GIVEN INFORMATION:
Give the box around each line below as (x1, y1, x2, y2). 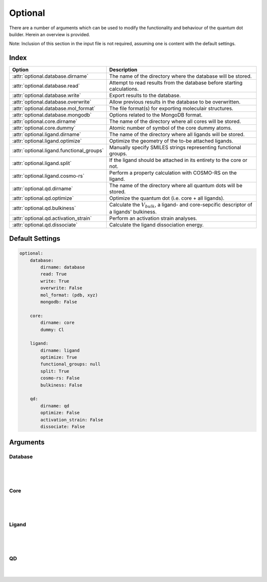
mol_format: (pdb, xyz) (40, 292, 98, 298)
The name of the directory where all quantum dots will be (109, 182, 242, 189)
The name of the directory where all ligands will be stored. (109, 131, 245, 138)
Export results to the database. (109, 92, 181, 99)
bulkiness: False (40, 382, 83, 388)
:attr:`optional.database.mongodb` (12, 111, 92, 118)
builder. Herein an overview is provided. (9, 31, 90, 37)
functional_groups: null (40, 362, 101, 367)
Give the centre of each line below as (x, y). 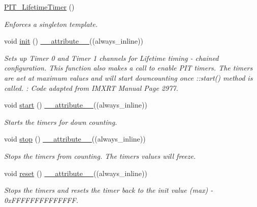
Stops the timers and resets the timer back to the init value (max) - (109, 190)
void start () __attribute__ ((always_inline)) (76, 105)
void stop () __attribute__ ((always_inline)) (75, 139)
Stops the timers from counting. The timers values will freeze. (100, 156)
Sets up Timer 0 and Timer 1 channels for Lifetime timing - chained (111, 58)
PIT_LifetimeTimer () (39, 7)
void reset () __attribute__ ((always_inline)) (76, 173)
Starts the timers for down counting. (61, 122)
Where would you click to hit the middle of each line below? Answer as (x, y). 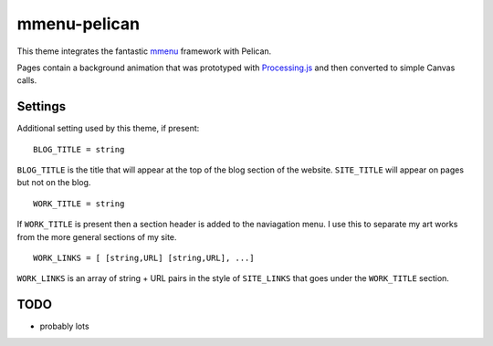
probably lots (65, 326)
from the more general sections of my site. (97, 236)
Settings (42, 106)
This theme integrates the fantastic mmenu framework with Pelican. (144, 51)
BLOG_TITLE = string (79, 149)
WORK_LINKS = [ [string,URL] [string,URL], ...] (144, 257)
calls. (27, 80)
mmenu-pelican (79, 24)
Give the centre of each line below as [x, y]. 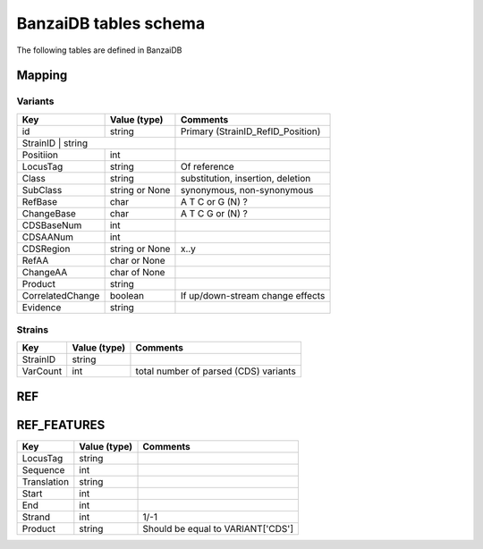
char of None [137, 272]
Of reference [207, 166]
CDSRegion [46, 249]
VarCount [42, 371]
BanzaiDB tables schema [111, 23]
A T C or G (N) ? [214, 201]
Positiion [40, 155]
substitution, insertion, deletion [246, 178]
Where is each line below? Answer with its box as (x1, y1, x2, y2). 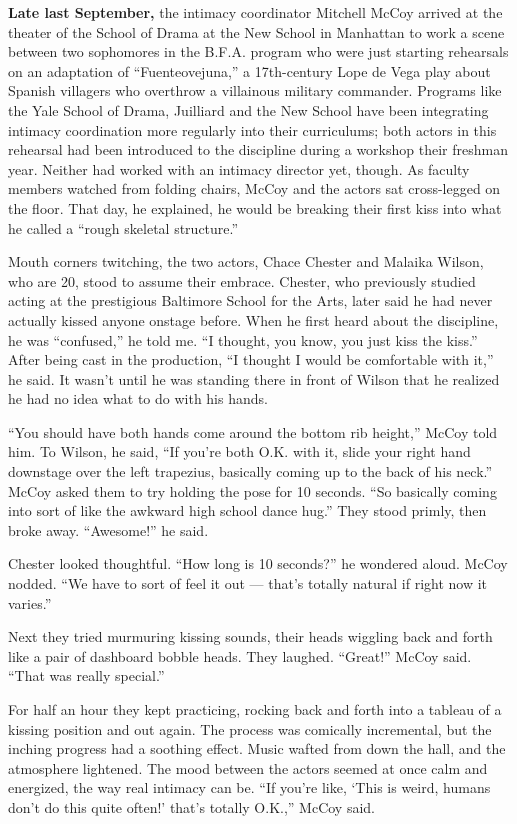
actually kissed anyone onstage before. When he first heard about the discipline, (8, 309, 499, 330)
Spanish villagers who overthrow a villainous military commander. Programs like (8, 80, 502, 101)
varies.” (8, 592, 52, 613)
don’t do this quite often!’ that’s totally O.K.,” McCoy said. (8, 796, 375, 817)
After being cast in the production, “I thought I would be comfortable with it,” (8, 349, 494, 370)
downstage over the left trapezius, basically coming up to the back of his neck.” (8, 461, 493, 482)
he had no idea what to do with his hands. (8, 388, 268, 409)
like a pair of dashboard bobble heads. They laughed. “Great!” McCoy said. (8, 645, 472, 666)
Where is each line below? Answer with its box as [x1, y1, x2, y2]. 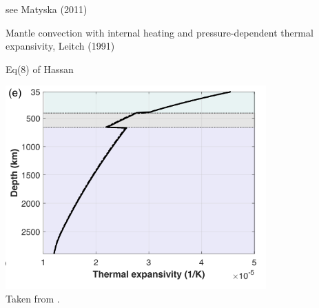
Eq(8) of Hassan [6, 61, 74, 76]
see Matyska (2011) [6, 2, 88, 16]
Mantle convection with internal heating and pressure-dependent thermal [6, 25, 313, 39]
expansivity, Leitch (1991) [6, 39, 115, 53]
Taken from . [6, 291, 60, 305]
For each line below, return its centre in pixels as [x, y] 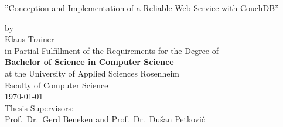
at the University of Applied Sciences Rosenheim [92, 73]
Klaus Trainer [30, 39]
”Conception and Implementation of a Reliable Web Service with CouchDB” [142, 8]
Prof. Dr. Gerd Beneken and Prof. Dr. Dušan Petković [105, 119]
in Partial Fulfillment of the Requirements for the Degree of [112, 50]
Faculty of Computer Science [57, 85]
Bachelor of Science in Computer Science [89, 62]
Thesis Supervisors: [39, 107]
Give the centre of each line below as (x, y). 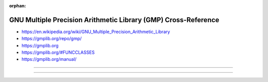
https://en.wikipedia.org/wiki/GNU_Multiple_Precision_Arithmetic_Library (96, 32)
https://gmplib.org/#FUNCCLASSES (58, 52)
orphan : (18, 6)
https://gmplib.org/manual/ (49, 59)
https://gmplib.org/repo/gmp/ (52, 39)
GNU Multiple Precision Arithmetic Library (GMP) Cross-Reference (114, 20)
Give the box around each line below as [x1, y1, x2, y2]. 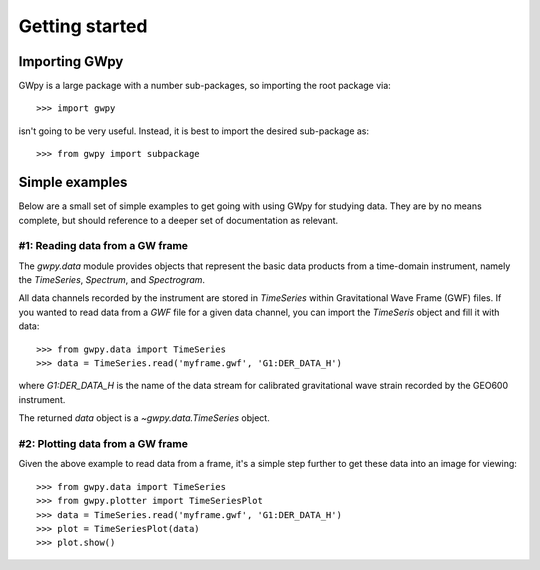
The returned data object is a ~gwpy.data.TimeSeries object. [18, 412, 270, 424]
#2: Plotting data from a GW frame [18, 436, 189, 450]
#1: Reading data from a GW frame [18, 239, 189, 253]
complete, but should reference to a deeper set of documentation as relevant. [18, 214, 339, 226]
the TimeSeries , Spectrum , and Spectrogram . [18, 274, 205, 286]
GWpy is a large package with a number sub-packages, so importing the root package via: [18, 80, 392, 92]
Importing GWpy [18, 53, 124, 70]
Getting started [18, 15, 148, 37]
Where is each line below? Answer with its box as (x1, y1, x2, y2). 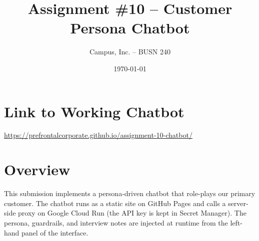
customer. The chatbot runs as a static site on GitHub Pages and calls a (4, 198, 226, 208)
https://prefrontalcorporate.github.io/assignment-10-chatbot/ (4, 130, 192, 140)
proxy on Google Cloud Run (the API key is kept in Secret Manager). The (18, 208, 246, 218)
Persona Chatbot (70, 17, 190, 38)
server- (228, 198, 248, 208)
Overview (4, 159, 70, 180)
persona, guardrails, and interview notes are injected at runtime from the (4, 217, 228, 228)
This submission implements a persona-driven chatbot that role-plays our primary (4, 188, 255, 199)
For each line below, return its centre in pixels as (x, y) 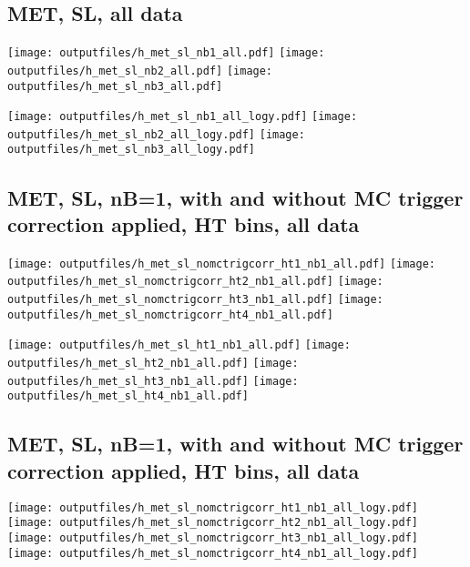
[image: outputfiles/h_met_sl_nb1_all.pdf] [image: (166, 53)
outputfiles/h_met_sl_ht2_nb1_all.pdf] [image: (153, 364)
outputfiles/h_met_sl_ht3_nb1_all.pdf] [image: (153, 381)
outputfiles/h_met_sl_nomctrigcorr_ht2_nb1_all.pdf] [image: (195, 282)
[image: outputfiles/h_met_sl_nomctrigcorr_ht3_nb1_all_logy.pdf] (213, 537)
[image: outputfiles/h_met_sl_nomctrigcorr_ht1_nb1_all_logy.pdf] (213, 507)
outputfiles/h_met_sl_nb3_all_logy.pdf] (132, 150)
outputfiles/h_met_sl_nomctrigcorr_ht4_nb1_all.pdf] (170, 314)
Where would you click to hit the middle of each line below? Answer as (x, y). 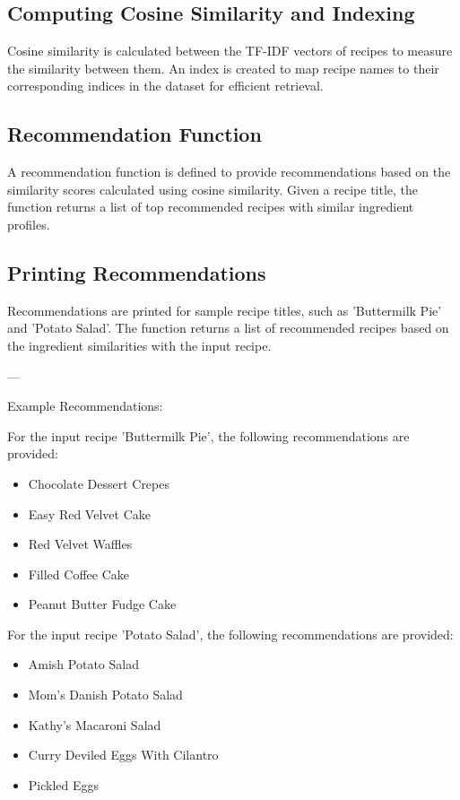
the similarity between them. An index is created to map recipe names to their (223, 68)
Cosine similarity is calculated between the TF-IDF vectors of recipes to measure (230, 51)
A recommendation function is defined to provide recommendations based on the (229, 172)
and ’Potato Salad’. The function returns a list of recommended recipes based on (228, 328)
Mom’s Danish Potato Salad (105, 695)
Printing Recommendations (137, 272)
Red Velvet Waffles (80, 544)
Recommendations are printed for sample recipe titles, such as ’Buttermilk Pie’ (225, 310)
* * *
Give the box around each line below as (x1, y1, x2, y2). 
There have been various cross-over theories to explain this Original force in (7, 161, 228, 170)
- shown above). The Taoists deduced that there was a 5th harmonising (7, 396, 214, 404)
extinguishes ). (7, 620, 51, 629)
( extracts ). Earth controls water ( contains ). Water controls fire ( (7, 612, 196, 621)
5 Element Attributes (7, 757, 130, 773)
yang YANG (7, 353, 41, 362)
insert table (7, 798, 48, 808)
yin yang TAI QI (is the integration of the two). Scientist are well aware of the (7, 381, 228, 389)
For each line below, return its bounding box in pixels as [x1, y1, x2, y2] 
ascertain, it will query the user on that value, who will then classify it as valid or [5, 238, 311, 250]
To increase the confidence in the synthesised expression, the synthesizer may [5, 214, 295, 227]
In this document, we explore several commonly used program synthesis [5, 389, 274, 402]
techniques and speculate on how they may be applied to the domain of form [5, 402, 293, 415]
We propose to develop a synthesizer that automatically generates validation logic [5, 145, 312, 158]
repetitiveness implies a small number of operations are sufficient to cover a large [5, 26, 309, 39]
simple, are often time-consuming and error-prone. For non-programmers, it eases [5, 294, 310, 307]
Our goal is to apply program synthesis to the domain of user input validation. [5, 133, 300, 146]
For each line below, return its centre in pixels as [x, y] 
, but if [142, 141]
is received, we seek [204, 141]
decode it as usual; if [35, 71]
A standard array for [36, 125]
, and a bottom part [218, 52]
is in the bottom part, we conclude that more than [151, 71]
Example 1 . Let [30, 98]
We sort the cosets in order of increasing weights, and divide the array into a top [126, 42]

EXERCISE AIM:
Look above for the line holding "simple, are often" and the line holding "We sort the", then output exactly those two lines and every line between them, nothing more.

ANSWER FOR THIS EXERCISE:
simple, are often time-consuming and error-prone. For non-programmers, it eases [5, 294, 310, 307]
Our goal is to apply program synthesis to the domain of user input validation. [5, 133, 300, 146]
For each line below, return its centre in pixels as [x, y] 
, but if [142, 141]
is received, we seek [204, 141]
decode it as usual; if [35, 71]
A standard array for [36, 125]
, and a bottom part [218, 52]
is in the bottom part, we conclude that more than [151, 71]
Example 1 . Let [30, 98]
We sort the cosets in order of increasing weights, and divide the array into a top [126, 42]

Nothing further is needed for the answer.